Now Ashley might have made
a different choice. Perhaps somebody told her along the way
that the source of her mother’s problems were blacks who were
on welfare and too lazy to work, or Hispanics who were coming
into the country illegally. But she didn’t. She sought out allies
in her fight against injustice.
Anyway, Ashley finishes
her story and then goes around the room and asks everyone else
why they’re supporting the campaign. They all have different
stories and reasons. Many bring up a specific issue. And finally
they come to this elderly black man who’s been sitting there
quietly the entire time. And Ashley asks him why he’s there.
And he does not bring up a specific issue. He does not say health
care or the economy. He does not say education or the war. He
does not say that he was there because of Barack Obama. He simply
says to everyone in the room, “I am here because of Ashley.”

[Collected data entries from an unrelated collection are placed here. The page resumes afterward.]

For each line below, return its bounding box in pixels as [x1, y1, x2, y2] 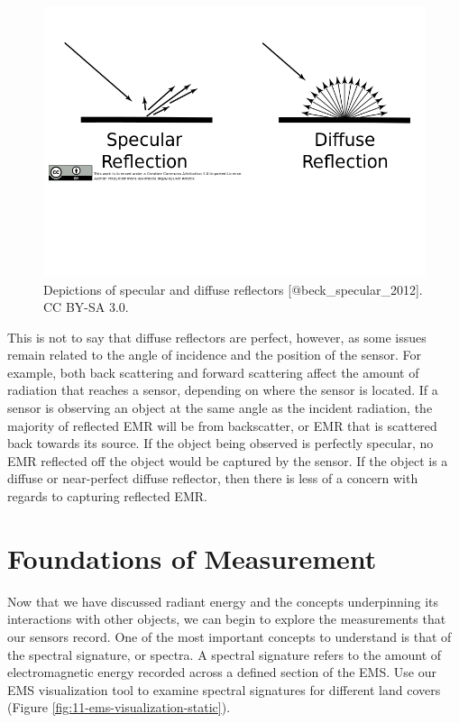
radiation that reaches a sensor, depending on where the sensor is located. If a [7, 380, 438, 399]
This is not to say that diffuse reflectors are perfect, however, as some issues [7, 327, 427, 346]
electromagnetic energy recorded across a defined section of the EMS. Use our [7, 663, 436, 682]
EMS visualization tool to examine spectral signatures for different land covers [7, 680, 441, 699]
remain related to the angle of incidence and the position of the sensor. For [7, 345, 422, 364]
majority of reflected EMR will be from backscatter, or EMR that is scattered [7, 416, 437, 435]
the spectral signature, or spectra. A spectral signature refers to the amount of [7, 645, 442, 664]
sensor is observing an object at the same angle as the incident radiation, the [7, 398, 433, 417]
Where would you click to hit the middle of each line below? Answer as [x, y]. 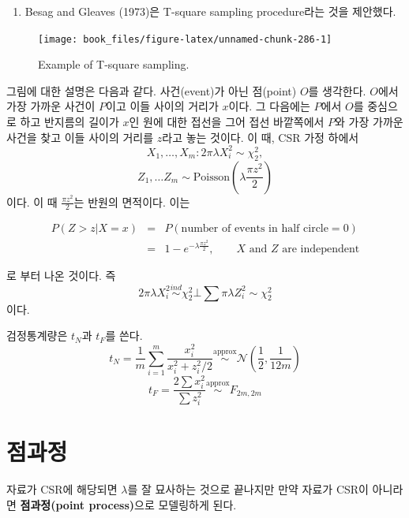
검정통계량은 [37, 335]
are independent [321, 249]
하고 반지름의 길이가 [69, 122]
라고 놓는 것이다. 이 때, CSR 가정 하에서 [261, 137]
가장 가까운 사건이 [51, 106]
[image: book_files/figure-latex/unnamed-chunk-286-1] [185, 39]
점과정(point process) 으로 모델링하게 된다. [128, 504]
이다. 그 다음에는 [269, 106]
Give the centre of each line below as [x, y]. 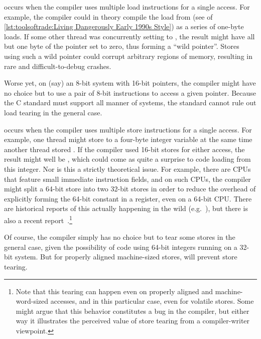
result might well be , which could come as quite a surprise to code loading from [127, 159]
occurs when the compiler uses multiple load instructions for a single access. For [127, 7]
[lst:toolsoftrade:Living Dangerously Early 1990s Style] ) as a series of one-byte [124, 26]
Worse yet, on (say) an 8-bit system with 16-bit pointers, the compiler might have [130, 83]
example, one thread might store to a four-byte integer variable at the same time [128, 139]
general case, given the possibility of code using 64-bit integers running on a [121, 247]
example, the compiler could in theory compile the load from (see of [108, 16]
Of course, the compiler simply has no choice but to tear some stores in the [120, 237]
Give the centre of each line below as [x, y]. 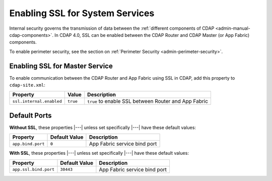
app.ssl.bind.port [33, 170]
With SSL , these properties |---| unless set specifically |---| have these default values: [99, 153]
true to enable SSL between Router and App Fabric [148, 101]
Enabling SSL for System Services [82, 13]
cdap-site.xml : [27, 85]
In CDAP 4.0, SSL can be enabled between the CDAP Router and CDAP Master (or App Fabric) [152, 35]
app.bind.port [28, 144]
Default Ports [31, 115]
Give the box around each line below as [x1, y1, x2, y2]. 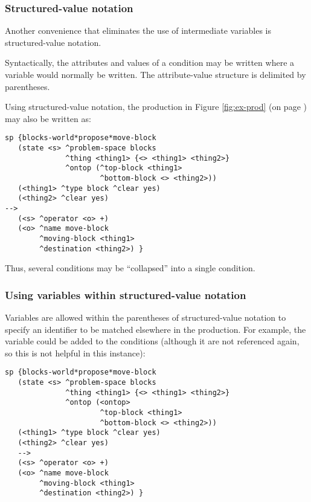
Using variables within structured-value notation [5, 287, 246, 302]
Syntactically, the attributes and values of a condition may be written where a [5, 56, 295, 69]
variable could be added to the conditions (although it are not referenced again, [5, 335, 300, 347]
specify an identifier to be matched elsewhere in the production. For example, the [5, 323, 306, 335]
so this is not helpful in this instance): [5, 346, 146, 359]
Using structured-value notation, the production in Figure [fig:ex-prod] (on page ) [5, 100, 307, 113]
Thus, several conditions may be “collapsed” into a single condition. [5, 262, 255, 274]
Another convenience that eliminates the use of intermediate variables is [5, 24, 271, 37]
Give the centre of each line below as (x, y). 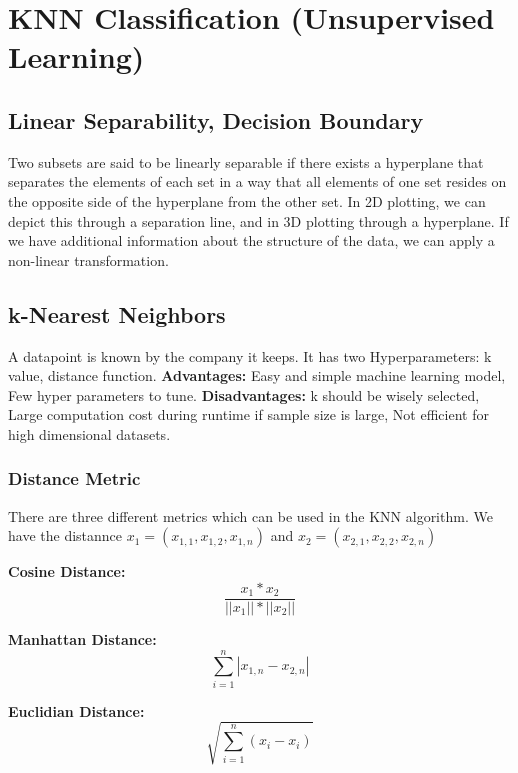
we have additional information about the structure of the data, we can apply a (251, 240)
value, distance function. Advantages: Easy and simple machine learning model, (257, 375)
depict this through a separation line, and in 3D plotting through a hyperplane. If (258, 220)
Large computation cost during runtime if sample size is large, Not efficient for (248, 414)
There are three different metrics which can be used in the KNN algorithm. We (250, 515)
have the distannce (65, 535)
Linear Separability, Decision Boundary (216, 119)
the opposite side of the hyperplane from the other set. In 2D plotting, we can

“I’m here because of Ashley.”
By itself, that single moment of recognition between that young
white girl and that old black man is not enough. It is not enough
to give health care to the sick, or jobs to the jobless, or
education to our children.
But it is where we start.
It is where our union grows stronger. And as so many generations
have come to realize over the course of the two-hundred and
twenty one years since a band of patriots signed that document
in Philadelphia, that is where the perfection begins.